Many moons ago, when I was asking questions about why Religion News Service put “religious liberty” in quotes, defenders of the practice said it was just a way of signaling that while some people believe that a given issue deals with religious liberty, others do not. It’s a way to indicate that one is not taking sides on the matter. Astute readers noticed that if this were the policy, than we should see quotes around abortion “rights” and same-sex “marriage.”

But we never see such quotes in mainstream media stories, even though the key to abortion battles is whether there is, in fact, a “right” to abortion. And with marriage issues, it’s the same thing. Supporters of redefining marriage to include same-sex couples obviously think it’s a possibility that marriage law can be so changed while many opponents believe that it’s an ontological impossibility to have two people of the same sex in a marriage. And yet putting quotes around abortion “rights” and same-sex “marriage” would not be seen as neutrality at all, would it?

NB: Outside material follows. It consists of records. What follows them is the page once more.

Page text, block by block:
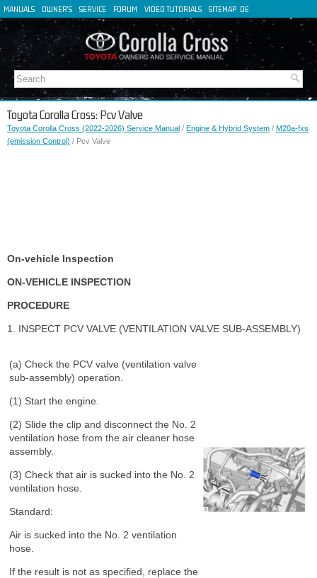
MANUALS OWNER'S SERVICE FORUM VIDEO TUTORIALS SITEMAP DE
FR
IT
Toyota Corolla Cross: Pcv Valve
Toyota Corolla Cross (2022-2026) Service Manual / Engine & Hybrid System / M20a-fxs
(emission Control) / Pcv Valve
On-vehicle Inspection
ON-VEHICLE INSPECTION
PROCEDURE
1. INSPECT PCV VALVE (VENTILATION VALVE SUB-ASSEMBLY)
(a) Check the PCV valve (ventilation valve
sub-assembly) operation.
(1) Start the engine.
(2) Slide the clip and disconnect the No. 2
ventilation hose from the air cleaner hose
assembly.
(3) Check that air is sucked into the No. 2
ventilation hose.
Standard:
Air is sucked into the No. 2 ventilation
hose.
If the result is not as specified, replace the
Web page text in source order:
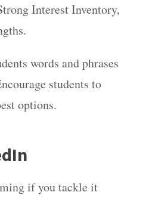
Interest Inventory,
words and phrases
students to
options.
if you tackle it
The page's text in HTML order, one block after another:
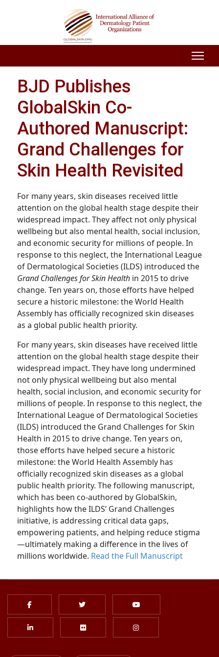
BJD Publishes
GlobalSkin Co-
Authored Manuscript:
Grand Challenges for
Skin Health Revisited
For many years, skin diseases received little
attention on the global health stage despite their
widespread impact. They affect not only physical
wellbeing but also mental health, social inclusion,
and economic security for millions of people. In
response to this neglect, the International League
of Dermatological Societies (ILDS) introduced the
Grand Challenges for Skin Health in 2015 to drive
change. Ten years on, those efforts have helped
secure a historic milestone: the World Health
Assembly has officially recognized skin diseases
as a global public health priority.
For many years, skin diseases have received little
attention on the global health stage despite their
widespread impact. They have long undermined
not only physical wellbeing but also mental
health, social inclusion, and economic security for
millions of people. In response to this neglect, the
International League of Dermatological Societies
(ILDS) introduced the Grand Challenges for Skin
Health in 2015 to drive change. Ten years on,
those efforts have helped secure a historic
milestone: the World Health Assembly has
officially recognized skin diseases as a global
public health priority. The following manuscript,
which has been co-authored by GlobalSkin,
highlights how the ILDS’ Grand Challenges
initiative, is addressing critical data gaps,
empowering patients, and helping reduce stigma
—ultimately making a difference in the lives of
millions worldwide. Read the Full Manuscript
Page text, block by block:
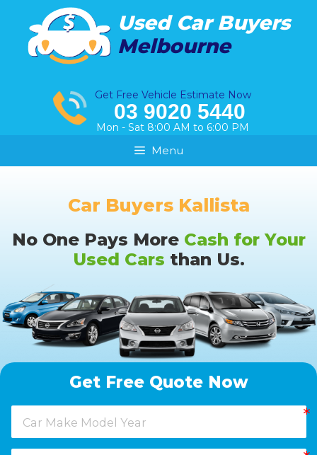
content
Used Car Buyers
Melbourne
Get Free Vehicle Estimate Now
03 9020 5440
Mon - Sat 8:00 AM to 6:00 PM
Menu
Car Buyers Kallista
No One Pays More Cash for Your
Used Cars than Us.
Get Free Quote Now
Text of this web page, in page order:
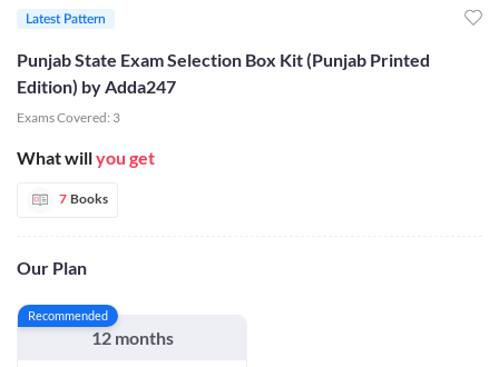
Punjab State Exam Selection Box Kit (Punjab Printed
Edition) by Adda247
Exams Covered: 3
What willyou get
7 Books
Our Plan
Recommended
12 months
Latest Pattern
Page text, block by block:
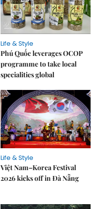
Life & Style
Phú Quốc leverages OCOP
programme to take local
specialities global
Life & Style
Việt Nam–Korea Festival
2026 kicks off in Đà Nẵng
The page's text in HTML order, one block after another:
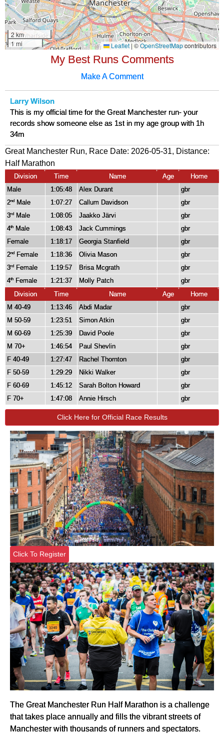
My Best Runs Comments
Make A Comment
Larry Wilson
This is my official time for the Great Manchester run- your
records show someone else as 1st in my age group with 1h
34m
Great Manchester Run, Race Date: 2026-05-31, Distance:
Half Marathon
Division Time Name Age
Home
Male
1:05:48 Alex Durant
gbr
2nd Male 1:07:27 Callum Davidson
gbr
3rd Male 1:08:05 Jaakko Järvi
gbr
4th Male 1:08:43 Jack Cummings
gbr
Female
1:18:17 Georgia Stanfield
gbr
2nd Female 1:18:36 Olivia Mason
gbr
3rd Female 1:19:57 Brisa Mcgrath
gbr
4th Female 1:21:37 Molly Patch
gbr
Division
Time Name Age
Home
M 40-49
1:13:46 Abdi Madar
gbr
M 50-59
1:23:51 Simon Atkin
gbr
M 60-69
1:25:39 David Poole
gbr
M 70+
1:46:54 Paul Shevlin
gbr
F 40-49
1:27:47 Rachel Thornton
gbr
F 50-59
1:29:29 Nikki Walker
gbr
F 60-69
1:45:12 Sarah Bolton Howard
gbr
F 70+
1:47:08 Annie Hirsch gbr
Click Here for Official Race Results
Click To Register
The Great Manchester Run Half Marathon is a challenge
that takes place annually and fills the vibrant streets of
Manchester with thousands of runners and spectators.
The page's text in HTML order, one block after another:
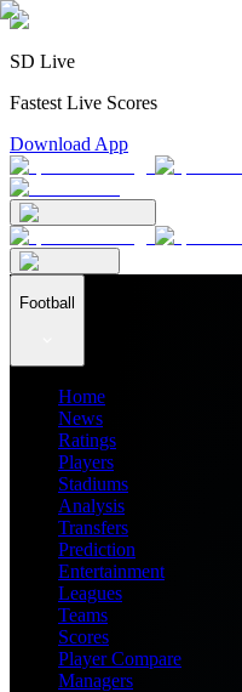
SD Live
Fastest Live Scores
Download App
Football
Home
News
Ratings
Players
Stadiums
Analysis
Transfers
Prediction
Entertainment
Leagues
Teams
Scores
Player Compare
Managers
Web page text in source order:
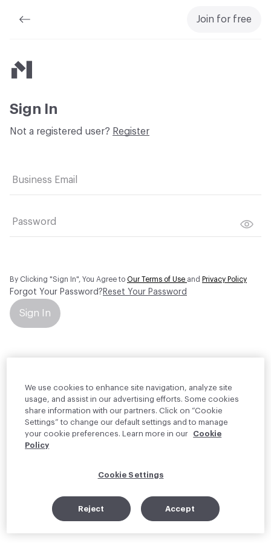
Join for free
Material Bank
Sign In
Not a registered user? Register
Business Email
Password
By Clicking "Sign In", You Agree to Our Terms of Use and Privacy Policy
Forgot Your Password? Reset Your Password
Sign In
We use cookies to enhance site navigation, analyze site
usage, and assist in our advertising efforts. Some cookies
share information with our partners. Click on “Cookie
Settings” to change our default settings and to manage
your cookie preferences. Learn more in our
Cookie
Policy
Cookie Settings
Reject Accept

All that is background to a piece a reader sent in from the BBC this week, headlined “Kenyan trio in ‘wife-sharing’ deal.”

The quotes are all over the place in the article about two Kenyan men and the woman they both desire to marry:

Two Kenyan men have signed an agreement to “marry” the same woman…

Lawyers said the “marriage” would only be recognised if they could prove polyandry – a woman having more than one husband – was part of their custom…

People have reacted with shock to the “marriage”, arguing that it is not acceptable in terms of their culture, religion or the law, he says.

Defending the “marriage”, Mr Mwendwa told the BBC Focus on Africa programme that while he may acting in breach of the law, he had decided to enter into a contract with Mr Kimani to end their rivalry.

Later, though:

Community policing officer Adhalah Abdulrahman persuaded the two men to marry the woman after he saw them fighting over her in Mombasa county, the local Daily Nation newspaper reports.